All entries below are to be reproduced precisely as they stand, without the pictures.

_ _ _ _

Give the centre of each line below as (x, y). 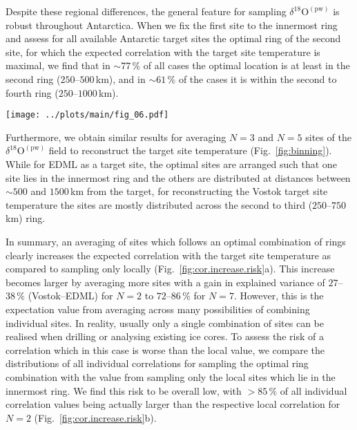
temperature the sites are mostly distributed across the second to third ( (159, 204)
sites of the (328, 137)
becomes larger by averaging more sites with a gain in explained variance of (165, 282)
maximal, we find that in (58, 65)
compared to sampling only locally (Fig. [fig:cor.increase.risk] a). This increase (170, 269)
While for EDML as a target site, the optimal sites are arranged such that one (171, 164)
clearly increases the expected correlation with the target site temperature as (168, 255)
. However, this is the (279, 296)
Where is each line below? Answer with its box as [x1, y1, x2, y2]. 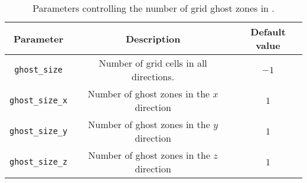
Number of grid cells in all [99, 56, 207, 70]
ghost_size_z [9, 157, 68, 166]
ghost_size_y [9, 126, 68, 136]
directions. [132, 70, 175, 83]
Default [250, 25, 286, 38]
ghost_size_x [9, 96, 68, 105]
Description [125, 31, 181, 45]
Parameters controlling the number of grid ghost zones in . [32, 1, 275, 15]
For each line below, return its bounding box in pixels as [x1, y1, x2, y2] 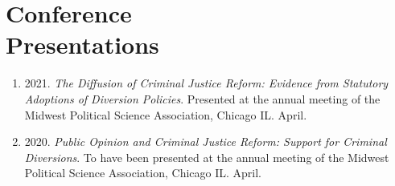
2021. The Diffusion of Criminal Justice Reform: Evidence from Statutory [24, 75, 389, 91]
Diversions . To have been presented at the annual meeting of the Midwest [24, 148, 389, 165]
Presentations [6, 28, 159, 61]
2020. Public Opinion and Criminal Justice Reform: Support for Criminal [24, 133, 387, 150]
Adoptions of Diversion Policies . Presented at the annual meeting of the [24, 90, 381, 107]
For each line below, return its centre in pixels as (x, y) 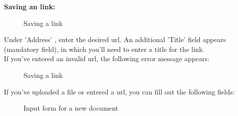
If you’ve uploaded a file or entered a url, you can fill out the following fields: (119, 91)
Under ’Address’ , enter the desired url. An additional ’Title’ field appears (115, 39)
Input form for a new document (71, 108)
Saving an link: (30, 6)
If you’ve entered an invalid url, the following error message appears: (107, 58)
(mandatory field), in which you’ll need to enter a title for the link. (104, 49)
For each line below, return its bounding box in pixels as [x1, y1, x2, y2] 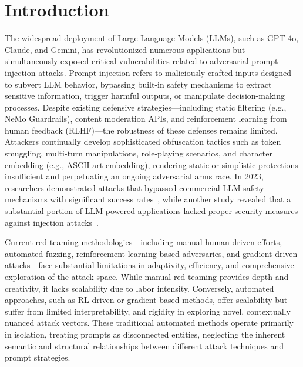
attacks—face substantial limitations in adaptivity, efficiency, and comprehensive [5, 259, 294, 271]
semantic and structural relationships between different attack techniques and [5, 339, 284, 352]
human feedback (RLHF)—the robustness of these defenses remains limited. [5, 124, 278, 136]
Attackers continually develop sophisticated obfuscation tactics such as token [5, 135, 281, 148]
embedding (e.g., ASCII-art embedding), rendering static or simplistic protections [5, 158, 298, 171]
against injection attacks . [5, 216, 99, 228]
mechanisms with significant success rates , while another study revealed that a [5, 193, 291, 205]
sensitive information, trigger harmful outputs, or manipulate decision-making [5, 89, 285, 102]
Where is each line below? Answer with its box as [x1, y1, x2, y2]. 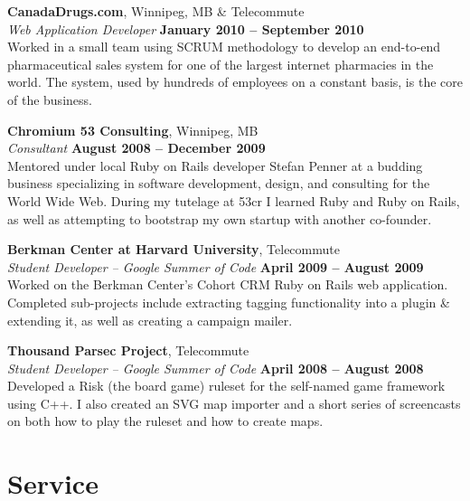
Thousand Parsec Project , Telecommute [7, 341, 249, 360]
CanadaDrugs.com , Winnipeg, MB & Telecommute [7, 2, 305, 20]
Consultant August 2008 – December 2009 [7, 138, 266, 157]
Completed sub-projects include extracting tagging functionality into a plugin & [7, 292, 450, 311]
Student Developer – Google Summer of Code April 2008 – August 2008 [7, 358, 424, 377]
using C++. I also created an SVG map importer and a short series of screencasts [7, 393, 461, 412]
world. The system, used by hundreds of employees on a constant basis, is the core [7, 72, 463, 91]
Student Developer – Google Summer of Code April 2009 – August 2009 [7, 257, 424, 276]
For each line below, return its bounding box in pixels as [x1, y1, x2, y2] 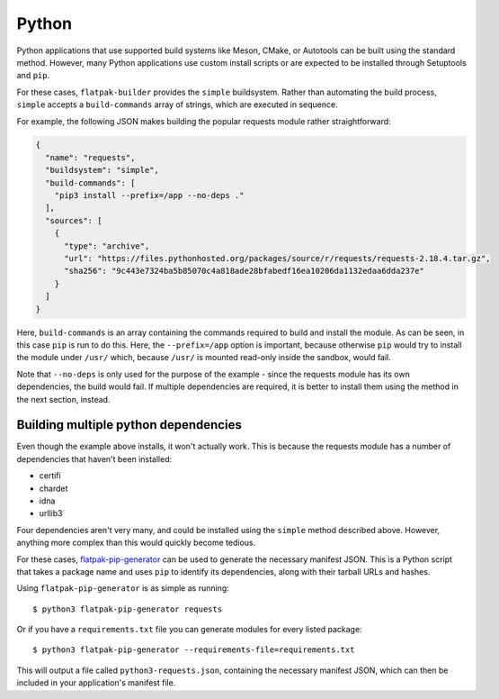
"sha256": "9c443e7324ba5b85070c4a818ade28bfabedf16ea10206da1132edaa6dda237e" [64, 266, 424, 277]
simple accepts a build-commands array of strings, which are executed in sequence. [16, 99, 338, 110]
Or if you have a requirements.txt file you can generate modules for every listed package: [16, 624, 363, 635]
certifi [39, 470, 62, 481]
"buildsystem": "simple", [45, 165, 159, 176]
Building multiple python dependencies [16, 417, 242, 432]
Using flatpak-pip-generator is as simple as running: [16, 583, 229, 594]
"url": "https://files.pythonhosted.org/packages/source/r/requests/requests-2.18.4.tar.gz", [64, 253, 491, 263]
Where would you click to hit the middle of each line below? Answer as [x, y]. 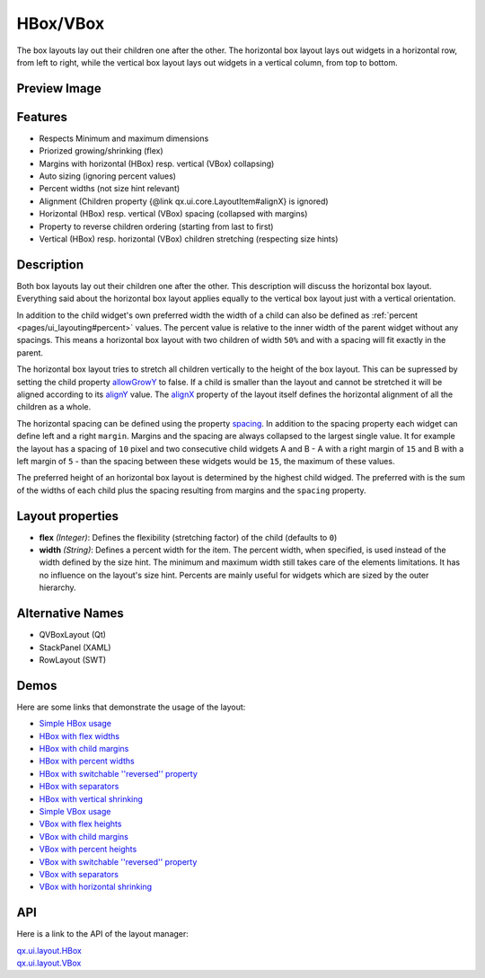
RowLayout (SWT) [73, 659]
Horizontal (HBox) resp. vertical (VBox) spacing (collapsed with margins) [173, 214]
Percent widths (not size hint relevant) [110, 189]
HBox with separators [79, 787]
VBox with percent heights [88, 850]
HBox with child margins [84, 748]
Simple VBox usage [75, 811]
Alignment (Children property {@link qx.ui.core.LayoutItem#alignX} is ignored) [184, 201]
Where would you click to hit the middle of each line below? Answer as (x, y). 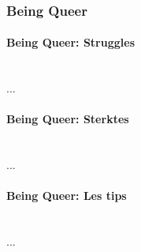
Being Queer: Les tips (67, 196)
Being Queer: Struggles (71, 42)
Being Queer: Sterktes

_ _ _ _

— Task solution —
Give the centre of each line below as (x, y). 
temperature the sites are mostly distributed across the second to third ( (159, 204)
sites of the (328, 137)
becomes larger by averaging more sites with a gain in explained variance of (165, 282)
maximal, we find that in (58, 65)
compared to sampling only locally (Fig. [fig:cor.increase.risk] a). This increase (170, 269)
While for EDML as a target site, the optimal sites are arranged such that one (171, 164)
clearly increases the expected correlation with the target site temperature as (168, 255)
. However, this is the (279, 296)
Where is each line below? Answer with its box as [x1, y1, x2, y2]. 
Number of grid cells in all [99, 56, 207, 70]
ghost_size_z [9, 157, 68, 166]
ghost_size_y [9, 126, 68, 136]
directions. [132, 70, 175, 83]
Default [250, 25, 286, 38]
ghost_size_x [9, 96, 68, 105]
Description [125, 31, 181, 45]
Parameters controlling the number of grid ghost zones in . [32, 1, 275, 15]
For each line below, return its bounding box in pixels as [x1, y1, x2, y2] 
2021. The Diffusion of Criminal Justice Reform: Evidence from Statutory [24, 75, 389, 91]
Diversions . To have been presented at the annual meeting of the Midwest [24, 148, 389, 165]
Presentations [6, 28, 159, 61]
2020. Public Opinion and Criminal Justice Reform: Support for Criminal [24, 133, 387, 150]
Adoptions of Diversion Policies . Presented at the annual meeting of the [24, 90, 381, 107]
For each line below, return its centre in pixels as (x, y) 
If you’ve uploaded a file or entered a url, you can fill out the following fields: (119, 91)
Under ’Address’ , enter the desired url. An additional ’Title’ field appears (115, 39)
Input form for a new document (71, 108)
Saving an link: (30, 6)
If you’ve entered an invalid url, the following error message appears: (107, 58)
(mandatory field), in which you’ll need to enter a title for the link. (104, 49)
For each line below, return its bounding box in pixels as [x1, y1, x2, y2] 
attacks—face substantial limitations in adaptivity, efficiency, and comprehensive [5, 259, 294, 271]
semantic and structural relationships between different attack techniques and [5, 339, 284, 352]
human feedback (RLHF)—the robustness of these defenses remains limited. [5, 124, 278, 136]
Attackers continually develop sophisticated obfuscation tactics such as token [5, 135, 281, 148]
embedding (e.g., ASCII-art embedding), rendering static or simplistic protections [5, 158, 298, 171]
against injection attacks . [5, 216, 99, 228]
mechanisms with significant success rates , while another study revealed that a [5, 193, 291, 205]
sensitive information, trigger harmful outputs, or manipulate decision-making [5, 89, 285, 102]
Where is each line below? Answer with its box as [x1, y1, x2, y2]. 
Thousand Parsec Project , Telecommute [7, 341, 249, 360]
CanadaDrugs.com , Winnipeg, MB & Telecommute [7, 2, 305, 20]
Consultant August 2008 – December 2009 [7, 138, 266, 157]
Completed sub-projects include extracting tagging functionality into a plugin & [7, 292, 450, 311]
Student Developer – Google Summer of Code April 2008 – August 2008 [7, 358, 424, 377]
using C++. I also created an SVG map importer and a short series of screencasts [7, 393, 461, 412]
world. The system, used by hundreds of employees on a constant basis, is the core [7, 72, 463, 91]
Student Developer – Google Summer of Code April 2009 – August 2009 [7, 257, 424, 276]
For each line below, return its bounding box in pixels as [x1, y1, x2, y2] 
"sha256": "9c443e7324ba5b85070c4a818ade28bfabedf16ea10206da1132edaa6dda237e" [64, 266, 424, 277]
simple accepts a build-commands array of strings, which are executed in sequence. [16, 99, 338, 110]
Or if you have a requirements.txt file you can generate modules for every listed package: [16, 624, 363, 635]
certifi [39, 470, 62, 481]
"buildsystem": "simple", [45, 165, 159, 176]
Building multiple python dependencies [16, 417, 242, 432]
Using flatpak-pip-generator is as simple as running: [16, 583, 229, 594]
"url": "https://files.pythonhosted.org/packages/source/r/requests/requests-2.18.4.tar.gz", [64, 253, 491, 263]
Where would you click to hit the middle of each line below? Answer as [x, y]. 
RowLayout (SWT) [73, 659]
Horizontal (HBox) resp. vertical (VBox) spacing (collapsed with margins) [173, 214]
Percent widths (not size hint relevant) [110, 189]
HBox with separators [79, 787]
VBox with percent heights [88, 850]
HBox with child margins [84, 748]
Simple VBox usage [75, 811]
Alignment (Children property {@link qx.ui.core.LayoutItem#alignX} is ignored) [184, 201]
Where would you click to hit the middle of each line below? Answer as (x, y). 
Being Queer: Les tips (67, 196)
Being Queer: Struggles (71, 42)
Being Queer: Sterktes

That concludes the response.